-- Input data follows --
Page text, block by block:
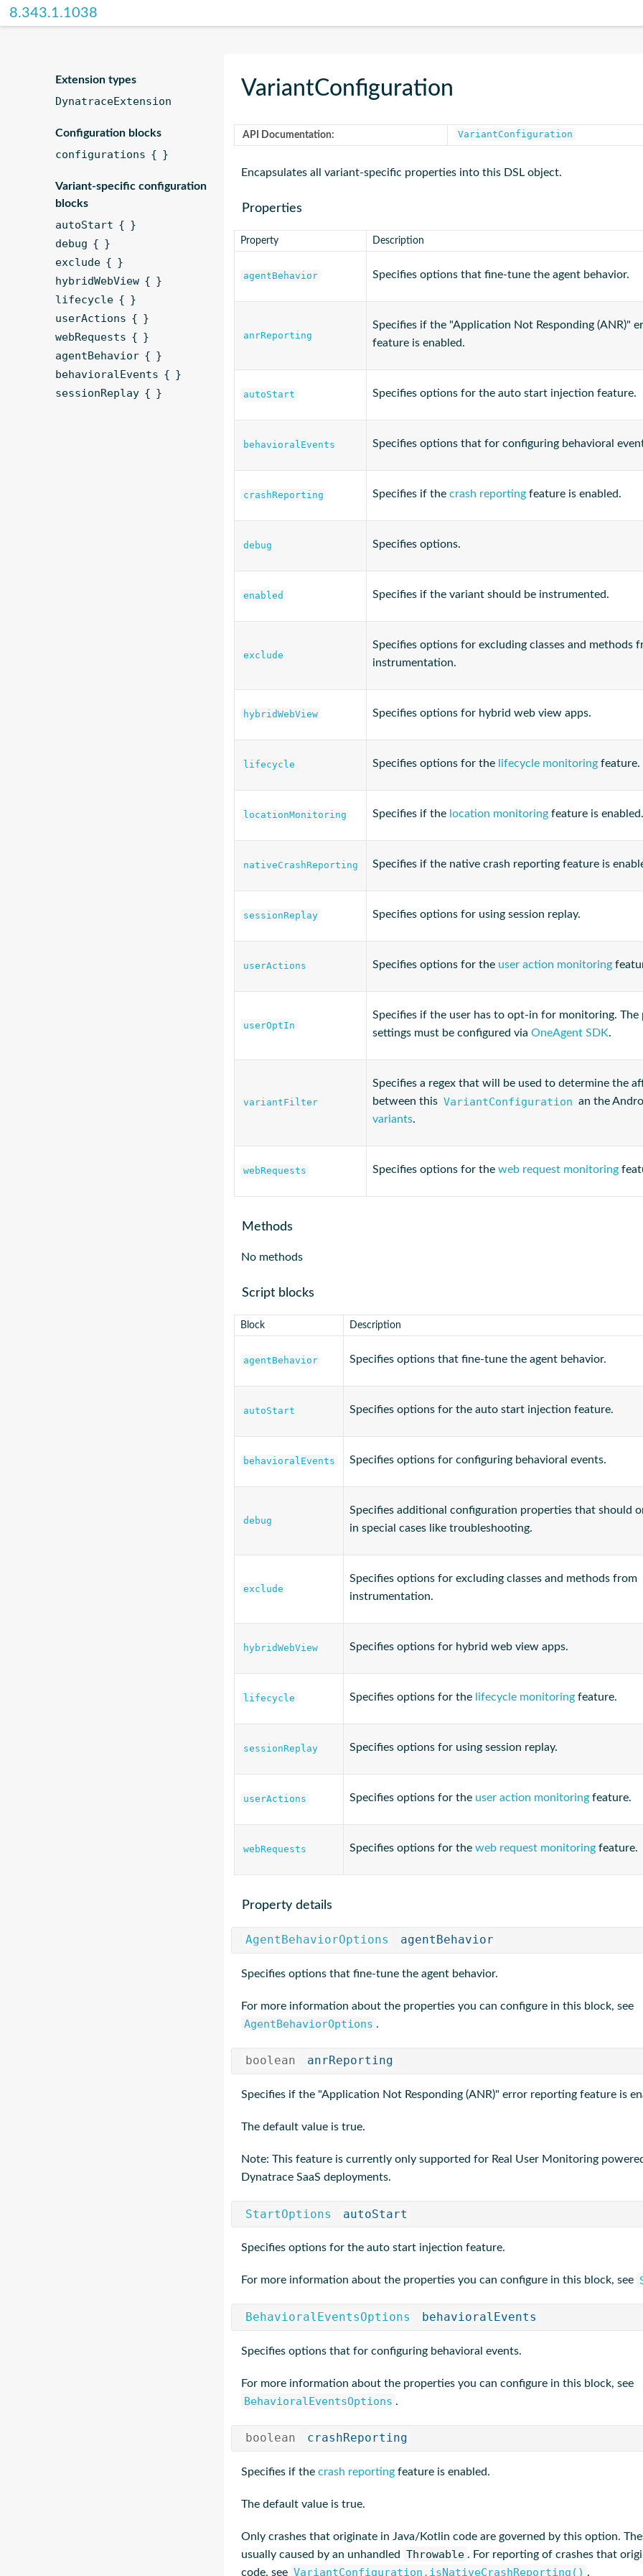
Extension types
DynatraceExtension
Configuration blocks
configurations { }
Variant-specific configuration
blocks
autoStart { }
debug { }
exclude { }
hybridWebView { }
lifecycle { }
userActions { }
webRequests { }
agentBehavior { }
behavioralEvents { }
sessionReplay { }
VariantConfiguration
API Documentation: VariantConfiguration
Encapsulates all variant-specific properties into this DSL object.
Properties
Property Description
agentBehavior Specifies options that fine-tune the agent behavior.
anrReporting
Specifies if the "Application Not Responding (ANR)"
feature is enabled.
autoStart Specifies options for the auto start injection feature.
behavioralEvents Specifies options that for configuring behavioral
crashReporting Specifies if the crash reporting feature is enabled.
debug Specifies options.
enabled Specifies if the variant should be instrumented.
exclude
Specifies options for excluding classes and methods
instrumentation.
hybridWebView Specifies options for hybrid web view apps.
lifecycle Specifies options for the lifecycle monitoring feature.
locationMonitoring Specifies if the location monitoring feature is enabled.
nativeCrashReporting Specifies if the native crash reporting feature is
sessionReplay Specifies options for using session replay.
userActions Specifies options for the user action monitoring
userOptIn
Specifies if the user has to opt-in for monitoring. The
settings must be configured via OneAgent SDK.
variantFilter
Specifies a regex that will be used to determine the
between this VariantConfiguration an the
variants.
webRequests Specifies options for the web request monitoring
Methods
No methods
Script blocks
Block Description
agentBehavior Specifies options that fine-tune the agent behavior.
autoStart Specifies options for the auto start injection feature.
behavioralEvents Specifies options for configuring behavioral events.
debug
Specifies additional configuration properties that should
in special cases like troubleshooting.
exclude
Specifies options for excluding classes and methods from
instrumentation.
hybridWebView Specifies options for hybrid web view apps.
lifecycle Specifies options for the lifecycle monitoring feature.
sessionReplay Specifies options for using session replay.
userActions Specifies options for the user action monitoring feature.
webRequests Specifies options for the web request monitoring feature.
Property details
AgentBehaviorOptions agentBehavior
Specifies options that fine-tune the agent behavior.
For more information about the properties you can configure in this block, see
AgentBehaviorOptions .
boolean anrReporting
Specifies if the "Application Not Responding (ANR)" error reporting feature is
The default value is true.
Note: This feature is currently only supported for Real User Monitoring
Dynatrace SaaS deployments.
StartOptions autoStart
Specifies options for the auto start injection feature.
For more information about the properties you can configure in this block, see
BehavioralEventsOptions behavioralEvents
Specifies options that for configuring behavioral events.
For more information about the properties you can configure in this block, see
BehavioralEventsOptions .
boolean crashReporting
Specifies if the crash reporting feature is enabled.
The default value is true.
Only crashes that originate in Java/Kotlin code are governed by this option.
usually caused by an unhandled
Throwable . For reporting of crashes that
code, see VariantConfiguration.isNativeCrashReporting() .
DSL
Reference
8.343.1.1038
-- Input data concluded --
Work to be completed = Your copy should match the records above exactly, apart from the pictures, which stay out.

Exercise answer =
Page text, block by block:
Extension types
DynatraceExtension
Configuration blocks
configurations { }
Variant-specific configuration
blocks
autoStart { }
debug { }
exclude { }
hybridWebView { }
lifecycle { }
userActions { }
webRequests { }
agentBehavior { }
behavioralEvents { }
sessionReplay { }
VariantConfiguration
API Documentation: VariantConfiguration
Encapsulates all variant-specific properties into this DSL object.
Properties
Property Description
agentBehavior Specifies options that fine-tune the agent behavior.
anrReporting
Specifies if the "Application Not Responding (ANR)"
feature is enabled.
autoStart Specifies options for the auto start injection feature.
behavioralEvents Specifies options that for configuring behavioral
crashReporting Specifies if the crash reporting feature is enabled.
debug Specifies options.
enabled Specifies if the variant should be instrumented.
exclude
Specifies options for excluding classes and methods
instrumentation.
hybridWebView Specifies options for hybrid web view apps.
lifecycle Specifies options for the lifecycle monitoring feature.
locationMonitoring Specifies if the location monitoring feature is enabled.
nativeCrashReporting Specifies if the native crash reporting feature is
sessionReplay Specifies options for using session replay.
userActions Specifies options for the user action monitoring
userOptIn
Specifies if the user has to opt-in for monitoring. The
settings must be configured via OneAgent SDK.
variantFilter
Specifies a regex that will be used to determine the
between this VariantConfiguration an the
variants.
webRequests Specifies options for the web request monitoring
Methods
No methods
Script blocks
Block Description
agentBehavior Specifies options that fine-tune the agent behavior.
autoStart Specifies options for the auto start injection feature.
behavioralEvents Specifies options for configuring behavioral events.
debug
Specifies additional configuration properties that should
in special cases like troubleshooting.
exclude
Specifies options for excluding classes and methods from
instrumentation.
hybridWebView Specifies options for hybrid web view apps.
lifecycle Specifies options for the lifecycle monitoring feature.
sessionReplay Specifies options for using session replay.
userActions Specifies options for the user action monitoring feature.
webRequests Specifies options for the web request monitoring feature.
Property details
AgentBehaviorOptions agentBehavior
Specifies options that fine-tune the agent behavior.
For more information about the properties you can configure in this block, see
AgentBehaviorOptions .
boolean anrReporting
Specifies if the "Application Not Responding (ANR)" error reporting feature is
The default value is true.
Note: This feature is currently only supported for Real User Monitoring
Dynatrace SaaS deployments.
StartOptions autoStart
Specifies options for the auto start injection feature.
For more information about the properties you can configure in this block, see
BehavioralEventsOptions behavioralEvents
Specifies options that for configuring behavioral events.
For more information about the properties you can configure in this block, see
BehavioralEventsOptions .
boolean crashReporting
Specifies if the crash reporting feature is enabled.
The default value is true.
Only crashes that originate in Java/Kotlin code are governed by this option.
usually caused by an unhandled
Throwable . For reporting of crashes that
code, see VariantConfiguration.isNativeCrashReporting() .
DSL
Reference
8.343.1.1038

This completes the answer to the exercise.